Author URL: https://archiveofourown.org/users/Duck_Life/pseuds/Duck_Life
Summary: After being taken by the government and locked in a scientific facility, Adam gets pushed to his limits. Companion to "Rat in a Cage."





	Like A Drowned Rat

Adam doesn't know what drowning is like, not really.

He imagines it might be something like being trapped in space (which he was once, almost) with no air, nothing to grab onto, no sign of the surface.

Submerged in water, he can breathe just fine. It's not exactly like a fish, he doesn't think, but he'd have to ask Chase how fish breathe. And he's no mermaid (although that would be _awesome_.) It's just something he can do, something he's always done. He doesn't know how to explain it.

Dr. Monroe and the other men, the men with clipboards and cold latex gloves on their hands, they didn't like that. They wanted him to explain it, his ability to breathe underwater. But he couldn't, just kept saying, "I don't know, I don't know, I just do it. It just happens."

So they filled up the tank and dropped him in.

It's been… he doesn't know. More than a day. He can breathe fine, yes, but that doesn't make it easy.

The silence, that's the worst part. He's held seashells to his ears before, listened to the ocean swirl and swirl. This isn't alive like ocean water, it's black and lifeless, pressing against him at every point.

Adam feels his fingers and toes shriveling up, getting pruny. He imagines that he'll come out looking like a swamp creature.

If they ever let him out.

Adam's not smart, no, but his memory's sticky. It always has been. He just never remembers boring things, math and science, addresses, complicated instructions. He remembers important things: Leo's bad poetry, all the lyrics to the musical "Cats," how to make Chase's favorite oatmeal raisin cookies. And he remembers every second of every cartoon he's ever watched.

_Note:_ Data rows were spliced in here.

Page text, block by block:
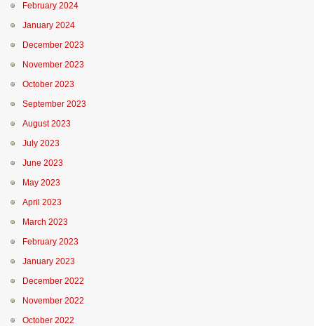
February 2024
January 2024
December 2023
November 2023
October 2023
September 2023
August 2023
July 2023
June 2023
May 2023
April 2023
March 2023
February 2023
January 2023
December 2022
November 2022
October 2022
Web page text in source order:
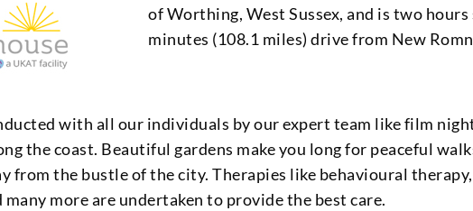
of Worthing, West Sussex, and is two hours
minutes (108.1 miles) drive from New
with all our individuals by our expert team like film
the coast. Beautiful gardens make you long for peaceful
from the bustle of the city. Therapies like behavioural
many more are undertaken to provide the best care.
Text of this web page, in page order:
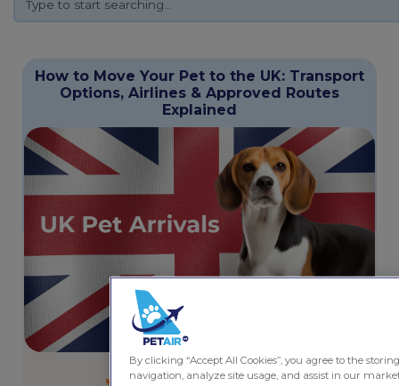
How to Move Your Pet to the UK: Transport
Options, Airlines & Approved Routes
Explained
May 14, 2026
Pet Friendly Services ,Travel Guides
By clicking “Accept All Cookies”, you agree to the
navigation, analyze site usage, and assist in our
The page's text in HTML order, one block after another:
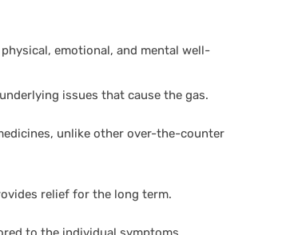
emotional, and mental well-
issues that cause the gas.
unlike other over-the-counter
relief for the long term.
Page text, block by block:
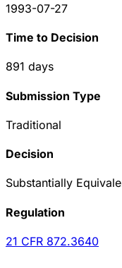
1993-07-27
Time to Decision
891 days
Submission Type
Traditional
Decision
Substantially
Regulation
21 CFR 872.3640
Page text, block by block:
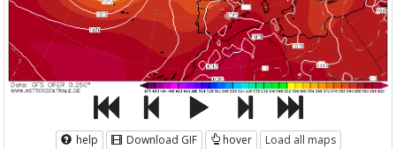
help Download GIF hover Load all maps
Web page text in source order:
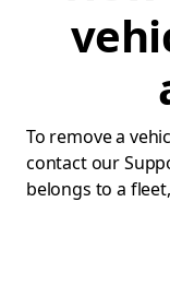
To remove a
contact our
belongs to a
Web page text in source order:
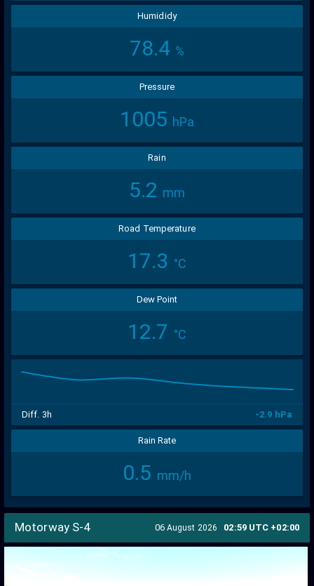
Humididy
78.4 %
Pressure
1005 hPa
Rain
5.2 mm
Road Temperature
17.3 °C
Dew Point
12.7 °C
Diff. 3h -2.9 hPa
Rain Rate
0.5 mm/h
Motorway S-4 06 August 2026 02:59 UTC +02:00
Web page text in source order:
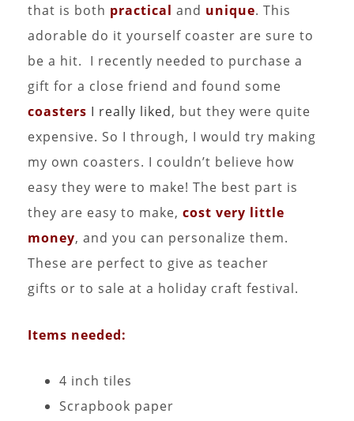
that is both practical and unique. This
adorable do it yourself coaster are sure to
be a hit. I recently needed to purchase a
gift for a close friend and found some
coasters I really liked, but they were quite
expensive. So I through, I would try making
my own coasters. I couldn’t believe how
easy they were to make! The best part is
they are easy to make, cost very little
money, and you can personalize them.
These are perfect to give as teacher
gifts or to sale at a holiday craft festival.
Items needed:
4 inch tiles
Scrapbook paper
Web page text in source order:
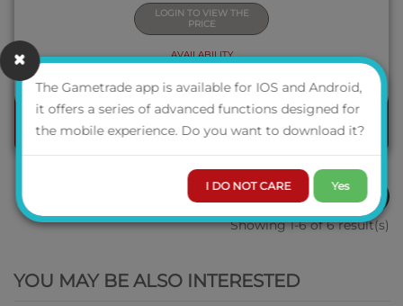
LOGIN TO VIEW THE
PRICE
AVAILABILITY
ORDER
Showing 1-6 of 6 result(s)
YOU MAY BE ALSO INTERESTED
The Gametrade app is available for IOS and Android,
it offers a series of advanced functions designed for
the mobile experience. Do you want to download it?
I DO NOT CARE Yes
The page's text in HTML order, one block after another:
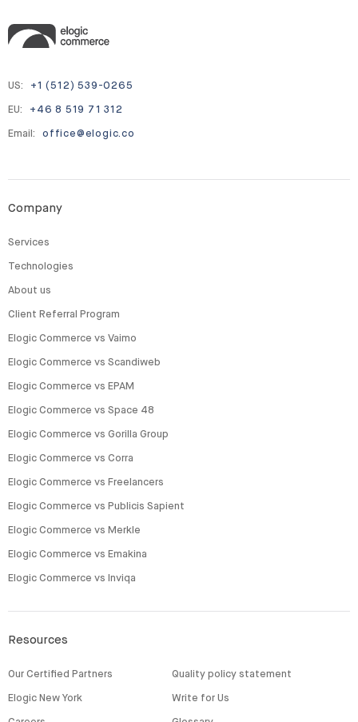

Adam entertains himself while locked in the tank by playing his shows in his head, squinting his eyes shut and trying to ignore the water surrounding him as he lets his mind float away into the world of Spongebob and Steven Universe, the Smurfs and the Simpsons.

This is the one where Bart's leg is broken and he thinks Flanders killed his wife. This is the one where they go to Itchy and Scratchy Land. This is the one in the future. This is the one where Lisa's angry about the Barbie doll. This is the one where Lisa wants to go to Australia… or no, that was Bree, wasn't it? That was real.

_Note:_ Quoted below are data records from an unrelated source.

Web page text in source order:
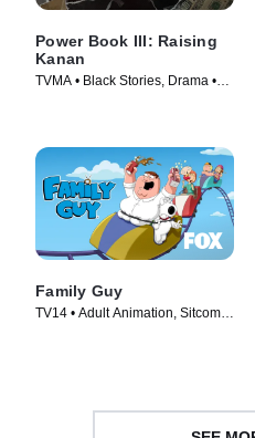
Power Book III: Raising
Kanan
TVMA • Black Stories, Drama •
Family Guy
TV14 • Adult Animation, Sitcom •
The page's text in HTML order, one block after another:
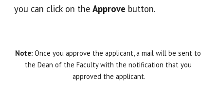
you can click on the Approve button.
Note: Once you approve the applicant, a mail will be sent to
the Dean of the Faculty with the notification that you
approved the applicant.
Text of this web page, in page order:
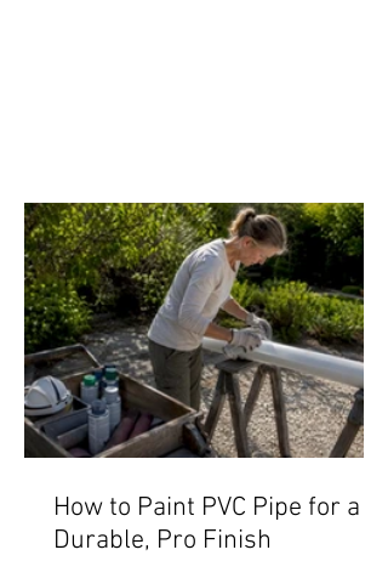
How to Paint PVC Pipe for a
Durable, Pro Finish
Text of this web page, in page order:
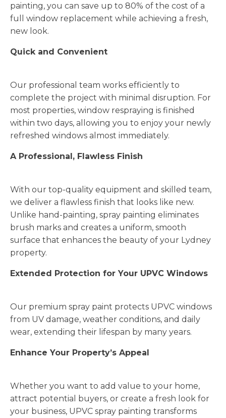
painting, you can save up to 80% of the cost of a
full window replacement while achieving a fresh,
new look.
Quick and Convenient
Our professional team works efficiently to
complete the project with minimal disruption. For
most properties, window respraying is finished
within two days, allowing you to enjoy your newly
refreshed windows almost immediately.
A Professional, Flawless Finish
With our top-quality equipment and skilled team,
we deliver a flawless finish that looks like new.
Unlike hand-painting, spray painting eliminates
brush marks and creates a uniform, smooth
surface that enhances the beauty of your Lydney
property.
Extended Protection for Your UPVC Windows
Our premium spray paint protects UPVC windows
from UV damage, weather conditions, and daily
wear, extending their lifespan by many years.
Enhance Your Property’s Appeal
Whether you want to add value to your home,
attract potential buyers, or create a fresh look for
your business, UPVC spray painting transforms
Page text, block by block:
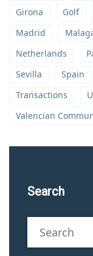
Girona
Golf
Madrid
Netherlands
Sevilla
Spain
Transactions
Valencian
Search
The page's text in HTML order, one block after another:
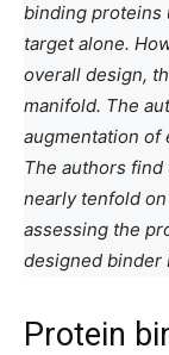
binding proteins
target alone.
overall design,
manifold. The
augmentation of
The authors
nearly tenfold
assessing the
designed binder
Protein
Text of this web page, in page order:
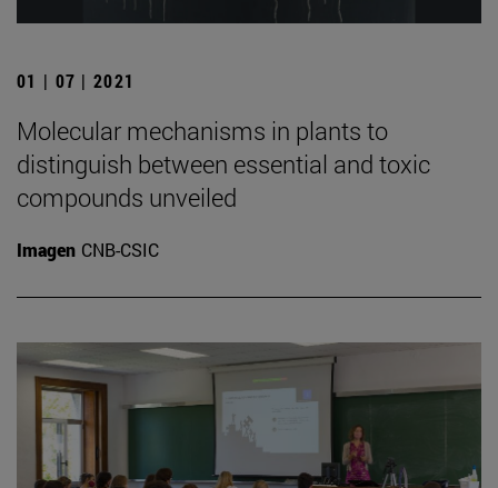
01 | 07 | 2021
Molecular mechanisms in plants to
distinguish between essential and toxic
compounds unveiled
Imagen CNB-CSIC
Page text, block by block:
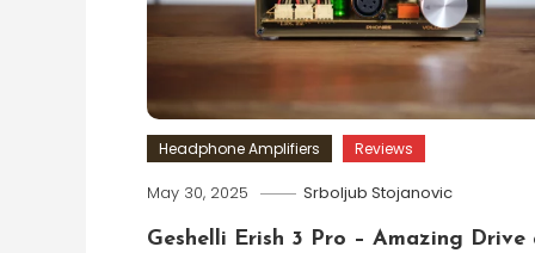
Headphone Amplifiers Reviews
May 30, 2025 Srboljub Stojanovic
Geshelli Erish 3 Pro – Amazing Drive
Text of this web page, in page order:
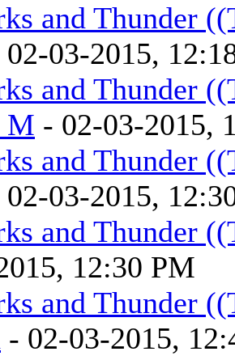
and Thunder
02-03-2015,
and Thunder
M - 02-03-2015,
and Thunder
02-03-2015,
and Thunder
12:30 PM
and Thunder
- 02-03-2015,
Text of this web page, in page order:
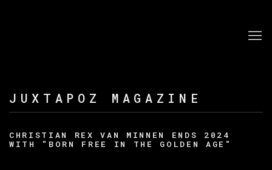
JUXTAPOZ MAGAZINE
CHRISTIAN REX VAN MINNEN ENDS 2024
WITH "BORN FREE IN THE GOLDEN AGE"
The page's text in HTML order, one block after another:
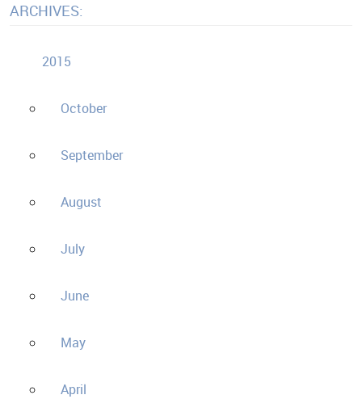
ARCHIVES:
2015
October
September
August
July
June
May
April
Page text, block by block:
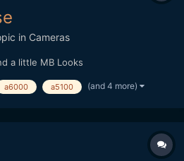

Adam gives up struggling in the lightless tank after the first few hours. He lies at the bottom now- his density keeps him from floating, or something. Leo explained it to him once when they were in the pool, splashing, playing Marco Polo.

He could call out "Marco!" now and no one would answer him.

He goes back to his cartoons, all catalogued in his head. This is the one where Steven and Garnet go to the motel. This is the one where Spongebob and Patrick go to Rock Bottom. This is the one where Phineas and Ferb go to the lake. This is the one where Adam and Bree and Chase go to the scary government facility.

When the lid of the tank opens up and the hands with the cold latex gloves come to grab him, Adam goes against his instincts and shrinks back, forces himself further into the tank of water. In the water he's alone, _achingly, desperately_ alone, but it's better than the things they do to him, poking and prodding and pinching, playing him like he's Lisa Simpson's saxophone.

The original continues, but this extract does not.